TASK GOAL
Reproduce every record below exactly as written, leaving out any pictures.

** Opening THE RECORDS block **

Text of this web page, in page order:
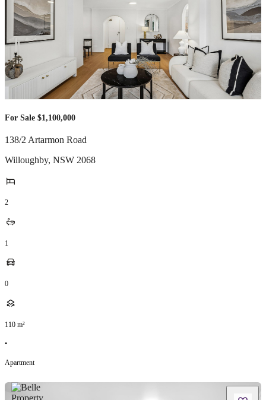
For Sale $1,100,000
138/2 Artarmon Road
Willoughby, NSW 2068
2
1
0
110 m²
•
Apartment
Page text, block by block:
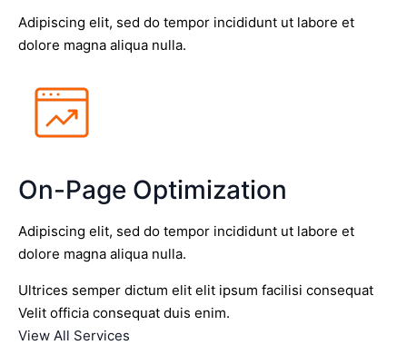
Adipiscing elit, sed do tempor incididunt ut labore et
dolore magna aliqua nulla.
On-Page Optimization
Adipiscing elit, sed do tempor incididunt ut labore et
dolore magna aliqua nulla.
Ultrices semper dictum elit elit ipsum facilisi consequat
Velit officia consequat duis enim.
View All Services
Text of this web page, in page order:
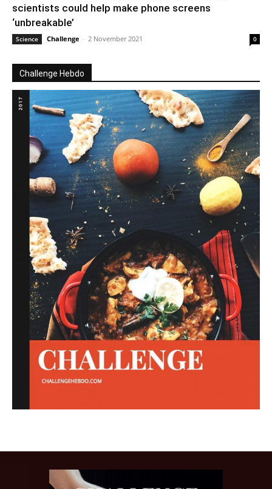
scientists could help make phone screens
‘unbreakable’
Science Challenge - 2 November 2021 0
Challenge Hebdo
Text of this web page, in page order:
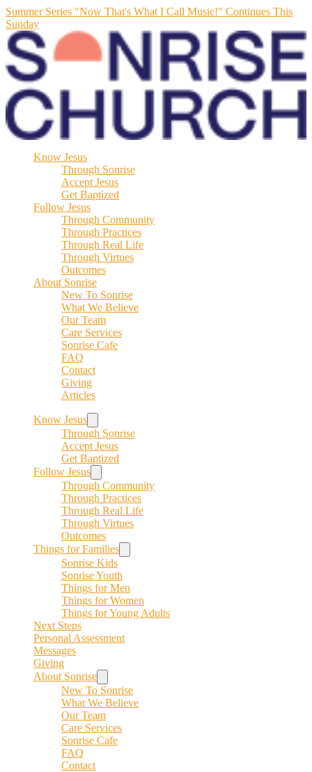
Summer Series "Now That's What I Call Music!" Continues This
Sunday
Know Jesus
Through Sonrise
Accept Jesus
Get Baptized
Follow Jesus
Through Community
Through Practices
Through Real Life
Through Virtues
Outcomes
About Sonrise
New To Sonrise
What We Believe
Our Team
Care Services
Sonrise Cafe
FAQ
Contact
Giving
Articles
Know Jesus
Through Sonrise
Accept Jesus
Get Baptized
Follow Jesus
Through Community
Through Practices
Through Real Life
Through Virtues
Outcomes
Things for Families
Sonrise Kids
Sonrise Youth
Things for Men
Things for Women
Things for Young Adults
Next Steps
Personal Assessment
Messages
Giving
About Sonrise
New To Sonrise
What We Believe
Our Team
Care Services
Sonrise Cafe
FAQ
Contact
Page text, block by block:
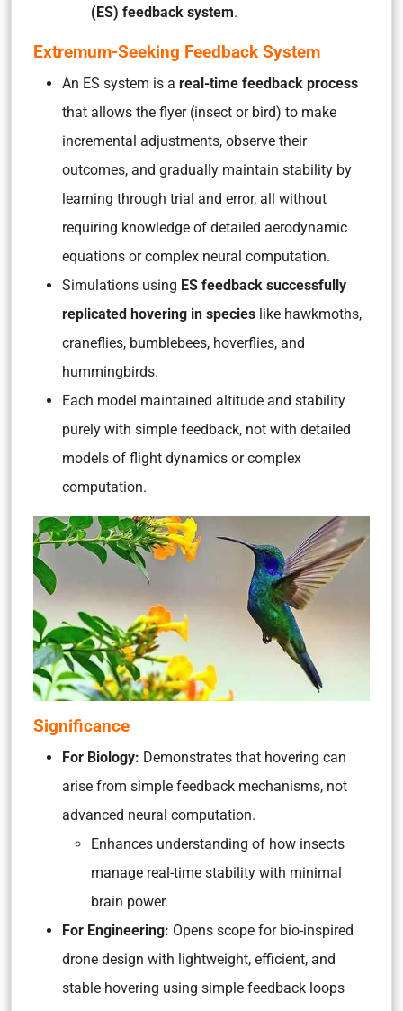
(ES) feedback system.
Extremum-Seeking Feedback System
An ES system is a real-time feedback process
that allows the flyer (insect or bird) to make
incremental adjustments, observe their
outcomes, and gradually maintain stability by
learning through trial and error, all without
requiring knowledge of detailed aerodynamic
equations or complex neural computation.
Simulations using ES feedback successfully
replicated hovering in species like hawkmoths,
craneflies, bumblebees, hoverflies, and
hummingbirds.
Each model maintained altitude and stability
purely with simple feedback, not with detailed
models of flight dynamics or complex
computation.
Significance
For Biology: Demonstrates that hovering can
arise from simple feedback mechanisms, not
advanced neural computation.
Enhances understanding of how insects
manage real-time stability with minimal
brain power.
For Engineering: Opens scope for bio-inspired
drone design with lightweight, efficient, and
stable hovering using simple feedback loops
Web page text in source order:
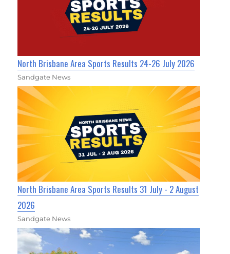
North Brisbane Area Sports Results 24-26 July 2026
Sandgate News
North Brisbane Area Sports Results 31 July - 2 August
2026
Sandgate News
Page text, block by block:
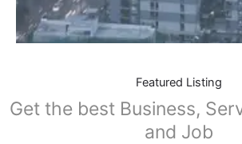
Featured Listing
Get the best Business,
and Job
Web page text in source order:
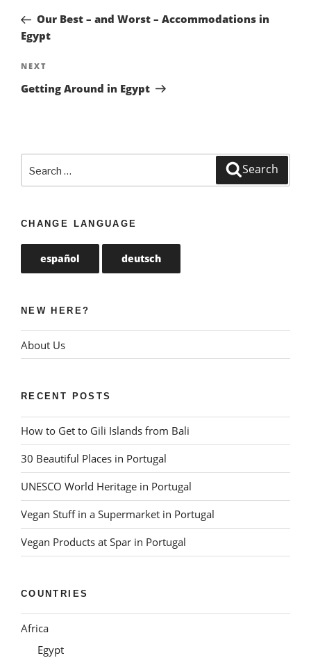
PostOur Best – and Worst – Accommodations in
Egypt
Next
Post
NEXT
Getting Around in Egypt
for:
Search
CHANGE LANGUAGE
español deutsch
NEW HERE?
About Us
RECENT POSTS
How to Get to Gili Islands from Bali
30 Beautiful Places in Portugal
UNESCO World Heritage in Portugal
Vegan Stuff in a Supermarket in Portugal
Vegan Products at Spar in Portugal
COUNTRIES
Africa
Egypt
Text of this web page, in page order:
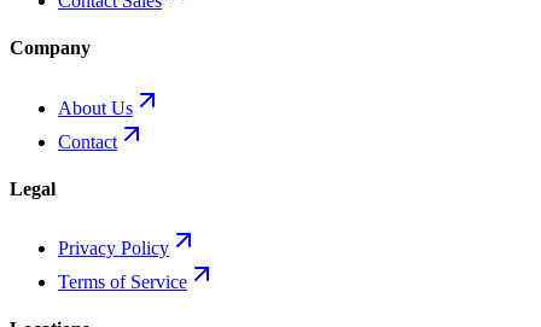
Company
About Us
Contact
Legal
Privacy Policy
Terms of Service
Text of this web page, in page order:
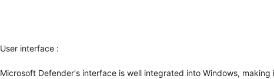
User interface :
Microsoft Defender's interface is well integrated into Windows, making
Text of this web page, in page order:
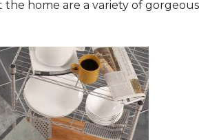
home are a variety of gorgeous
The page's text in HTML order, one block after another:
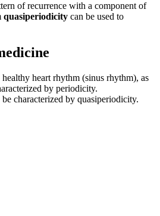
of recurrence with a component of
quasiperiodicity can be used to
heart rhythm (sinus rhythm), as
by periodicity.
characterized by quasiperiodicity.
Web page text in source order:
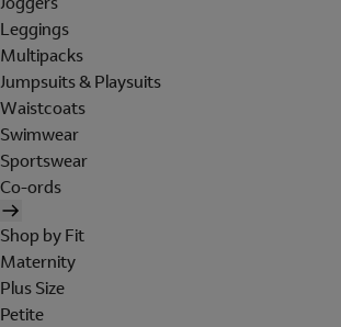
Leggings
Multipacks
Jumpsuits & Playsuits
Waistcoats
Swimwear
Sportswear
Co-ords
Shop by Fit
Maternity
Plus Size
Petite
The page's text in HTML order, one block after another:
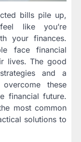
bills pile up,
like you’re
your finances.
face financial
lives. The good
and a
these
financial future.
most common
solutions to
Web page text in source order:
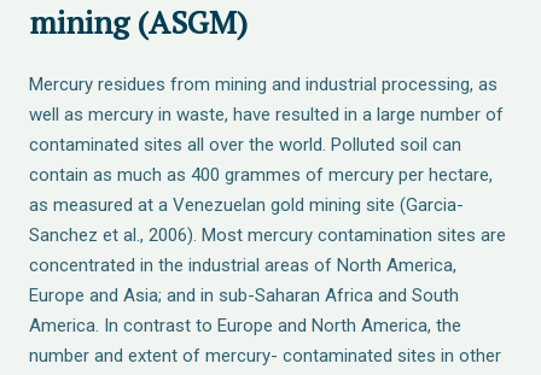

** Closing THE RECORDS block **

RESPONSE
Text of this web page, in page order:
For Sale $1,100,000
138/2 Artarmon Road
Willoughby, NSW 2068
2
1
0
110 m²
•
Apartment
Page text, block by block:
Adipiscing elit, sed do tempor incididunt ut labore et
dolore magna aliqua nulla.
On-Page Optimization
Adipiscing elit, sed do tempor incididunt ut labore et
dolore magna aliqua nulla.
Ultrices semper dictum elit elit ipsum facilisi consequat
Velit officia consequat duis enim.
View All Services
Text of this web page, in page order:
scientists could help make phone screens
‘unbreakable’
Science Challenge - 2 November 2021 0
Challenge Hebdo
Text of this web page, in page order:
Summer Series "Now That's What I Call Music!" Continues This
Sunday
Know Jesus
Through Sonrise
Accept Jesus
Get Baptized
Follow Jesus
Through Community
Through Practices
Through Real Life
Through Virtues
Outcomes
About Sonrise
New To Sonrise
What We Believe
Our Team
Care Services
Sonrise Cafe
FAQ
Contact
Giving
Articles
Know Jesus
Through Sonrise
Accept Jesus
Get Baptized
Follow Jesus
Through Community
Through Practices
Through Real Life
Through Virtues
Outcomes
Things for Families
Sonrise Kids
Sonrise Youth
Things for Men
Things for Women
Things for Young Adults
Next Steps
Personal Assessment
Messages
Giving
About Sonrise
New To Sonrise
What We Believe
Our Team
Care Services
Sonrise Cafe
FAQ
Contact
Page text, block by block:
(ES) feedback system.
Extremum-Seeking Feedback System
An ES system is a real-time feedback process
that allows the flyer (insect or bird) to make
incremental adjustments, observe their
outcomes, and gradually maintain stability by
learning through trial and error, all without
requiring knowledge of detailed aerodynamic
equations or complex neural computation.
Simulations using ES feedback successfully
replicated hovering in species like hawkmoths,
craneflies, bumblebees, hoverflies, and
hummingbirds.
Each model maintained altitude and stability
purely with simple feedback, not with detailed
models of flight dynamics or complex
computation.
Significance
For Biology: Demonstrates that hovering can
arise from simple feedback mechanisms, not
advanced neural computation.
Enhances understanding of how insects
manage real-time stability with minimal
brain power.
For Engineering: Opens scope for bio-inspired
drone design with lightweight, efficient, and
stable hovering using simple feedback loops
Web page text in source order:
North Brisbane Area Sports Results 24-26 July 2026
Sandgate News
North Brisbane Area Sports Results 31 July - 2 August
2026
Sandgate News
Page text, block by block:
Featured Listing
Get the best Business,
and Job
Web page text in source order:
PostOur Best – and Worst – Accommodations in
Egypt
Next
Post
NEXT
Getting Around in Egypt
for:
Search
CHANGE LANGUAGE
español deutsch
NEW HERE?
About Us
RECENT POSTS
How to Get to Gili Islands from Bali
30 Beautiful Places in Portugal
UNESCO World Heritage in Portugal
Vegan Stuff in a Supermarket in Portugal
Vegan Products at Spar in Portugal
COUNTRIES
Africa
Egypt
Text of this web page, in page order:
Company
About Us
Contact
Legal
Privacy Policy
Terms of Service
Text of this web page, in page order:
User interface :
Microsoft Defender's interface is well integrated into Windows, making
Text of this web page, in page order:
home are a variety of gorgeous
The page's text in HTML order, one block after another:
of recurrence with a component of
quasiperiodicity can be used to
heart rhythm (sinus rhythm), as
by periodicity.
characterized by quasiperiodicity.
Web page text in source order:
Leggings
Multipacks
Jumpsuits & Playsuits
Waistcoats
Swimwear
Sportswear
Co-ords
Shop by Fit
Maternity
Plus Size
Petite
The page's text in HTML order, one block after another:
bills pile up,
like you’re
your finances.
face financial
lives. The good
and a
these
financial future.
most common
solutions to
Web page text in source order:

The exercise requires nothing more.